Pursuant to section 53(1) of Ontario’s Employment Standards Act, an employer is obliged to reinstate an employee who has taken a pregnancy or parental leave. The employer shall reinstate the employee to the position the employee most recently held with the employer, if it still exists, or to a comparable position if it does not. If the job is still there, and if the same work is being done, the employee has a right to return to that position, even if another employee has and is currently performing the job. A position cannot be deemed to “not exist” only because it is occupied by another employee.
Employers should be aware of a number of cases where courts and tribunals have interpreted section 53 to mean an employee returning from pregnancy or parental leave has an absolute right to be reinstated. The employer has a heavy onus to demonstrate the decision to terminate was wholly unrelated to the fact that the employee took a leave.
Legitimate grounds to terminate include:
•where there has been a mass lay-off;
•where the employee has been hired for a fixed-term contract, and this term expires while she is on leave; or
•where the employee was guilty of wilful misconduct.
If legitimate grounds exist the employer may dismiss the employee during her leave. Unless the employee is otherwise not entitled to notice, the employer is still obliged to pay notice to the employee.
Are there restrictions on an employer’s right to suspend staff?
Question: Are there restrictions on an employer’s right to discipline non-union, salaried employees by administering an unpaid “reflection leave” (in other words, a suspension).
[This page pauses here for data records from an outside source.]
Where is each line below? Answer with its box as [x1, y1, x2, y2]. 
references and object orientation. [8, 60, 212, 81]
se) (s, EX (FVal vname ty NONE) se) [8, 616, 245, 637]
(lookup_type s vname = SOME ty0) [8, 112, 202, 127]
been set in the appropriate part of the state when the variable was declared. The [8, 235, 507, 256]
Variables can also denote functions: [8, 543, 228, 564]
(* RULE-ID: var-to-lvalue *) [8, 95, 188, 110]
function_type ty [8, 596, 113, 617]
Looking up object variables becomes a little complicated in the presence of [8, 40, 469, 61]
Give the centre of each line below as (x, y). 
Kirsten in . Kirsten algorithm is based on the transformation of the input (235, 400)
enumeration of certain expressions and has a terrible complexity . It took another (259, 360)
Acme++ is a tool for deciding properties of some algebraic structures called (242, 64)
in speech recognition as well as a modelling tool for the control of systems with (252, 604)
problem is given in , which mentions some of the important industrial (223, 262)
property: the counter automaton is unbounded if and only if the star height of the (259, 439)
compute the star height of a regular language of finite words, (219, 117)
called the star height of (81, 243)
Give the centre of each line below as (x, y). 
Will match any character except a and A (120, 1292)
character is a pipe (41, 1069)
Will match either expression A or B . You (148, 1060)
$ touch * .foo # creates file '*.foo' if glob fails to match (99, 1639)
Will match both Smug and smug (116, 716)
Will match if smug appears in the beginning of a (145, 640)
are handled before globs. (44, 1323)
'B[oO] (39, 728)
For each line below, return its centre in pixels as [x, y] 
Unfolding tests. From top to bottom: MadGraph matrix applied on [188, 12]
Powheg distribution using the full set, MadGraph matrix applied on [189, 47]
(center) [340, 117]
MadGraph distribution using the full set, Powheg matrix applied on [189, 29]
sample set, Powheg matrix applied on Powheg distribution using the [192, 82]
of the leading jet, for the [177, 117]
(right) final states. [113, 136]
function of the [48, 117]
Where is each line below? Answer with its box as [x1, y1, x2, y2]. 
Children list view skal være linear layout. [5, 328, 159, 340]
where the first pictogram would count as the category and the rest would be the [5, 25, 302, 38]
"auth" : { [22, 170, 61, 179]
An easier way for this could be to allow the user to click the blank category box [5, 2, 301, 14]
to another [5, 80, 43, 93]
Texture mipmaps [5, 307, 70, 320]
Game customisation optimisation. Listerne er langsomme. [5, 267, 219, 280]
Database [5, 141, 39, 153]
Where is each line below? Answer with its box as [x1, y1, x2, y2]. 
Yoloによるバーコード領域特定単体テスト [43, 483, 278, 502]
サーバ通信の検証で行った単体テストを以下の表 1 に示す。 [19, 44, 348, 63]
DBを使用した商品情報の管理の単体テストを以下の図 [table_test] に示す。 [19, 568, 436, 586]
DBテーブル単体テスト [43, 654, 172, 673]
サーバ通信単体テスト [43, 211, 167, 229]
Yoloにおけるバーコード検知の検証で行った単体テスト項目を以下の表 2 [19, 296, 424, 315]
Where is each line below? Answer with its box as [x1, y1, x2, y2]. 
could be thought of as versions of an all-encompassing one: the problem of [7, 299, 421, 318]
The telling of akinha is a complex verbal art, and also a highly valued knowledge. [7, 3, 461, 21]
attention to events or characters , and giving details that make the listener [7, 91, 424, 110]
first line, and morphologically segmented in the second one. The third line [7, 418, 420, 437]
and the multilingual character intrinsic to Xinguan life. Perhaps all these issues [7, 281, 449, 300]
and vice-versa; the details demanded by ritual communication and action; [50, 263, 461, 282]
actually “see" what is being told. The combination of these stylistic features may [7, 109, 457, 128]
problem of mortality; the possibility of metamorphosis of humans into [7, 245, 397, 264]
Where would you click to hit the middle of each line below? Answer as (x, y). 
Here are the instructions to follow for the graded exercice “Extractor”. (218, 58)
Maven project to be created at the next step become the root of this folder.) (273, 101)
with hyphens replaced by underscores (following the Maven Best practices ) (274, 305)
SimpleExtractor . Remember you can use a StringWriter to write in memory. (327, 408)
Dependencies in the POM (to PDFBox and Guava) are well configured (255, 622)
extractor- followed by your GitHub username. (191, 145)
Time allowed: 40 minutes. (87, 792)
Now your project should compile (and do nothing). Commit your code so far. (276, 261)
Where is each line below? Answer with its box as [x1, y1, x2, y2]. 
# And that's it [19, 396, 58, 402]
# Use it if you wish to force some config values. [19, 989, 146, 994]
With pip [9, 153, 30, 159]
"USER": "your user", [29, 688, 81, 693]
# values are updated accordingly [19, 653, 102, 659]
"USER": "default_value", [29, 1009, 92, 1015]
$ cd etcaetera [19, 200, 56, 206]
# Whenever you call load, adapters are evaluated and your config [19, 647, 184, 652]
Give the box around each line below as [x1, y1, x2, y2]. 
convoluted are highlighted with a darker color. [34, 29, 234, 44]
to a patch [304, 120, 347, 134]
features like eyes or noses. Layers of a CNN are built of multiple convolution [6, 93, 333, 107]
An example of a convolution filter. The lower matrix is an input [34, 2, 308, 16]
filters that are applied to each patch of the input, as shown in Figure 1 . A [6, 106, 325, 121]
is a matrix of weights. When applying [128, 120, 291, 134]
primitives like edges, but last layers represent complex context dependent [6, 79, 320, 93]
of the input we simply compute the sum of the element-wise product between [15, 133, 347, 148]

We have considered this, but there is nothing in any employment agreements or employee handbook that reserves this right for the employer. Are there dangers to this approach?
In Ontario the law is relatively clear that if the employer has a policy with respect to imposing suspensions on employees, which arises out of an employment agreement, policy manual or past practice, then you as the employer have the right to do so.
However, if you do not have such a policy, it is important to remember you can implement a new policy at any time instituting such a right provided you give reasonable notice of the change. There is nothing to stop an employer from implementing such a policy by advising all employees of the change and the reason for needing the extra disciplinary measure, and telling the employees the change will take effect in a specified period of time.
This period of time can be for a minimum of six months to a maximum of two years, depending on the actual length of service of most employees. You can contact a lawyer to get specific advice with respect to the implementation of such a policy, which will be determined on the basis of the particular employment details of the employees involved.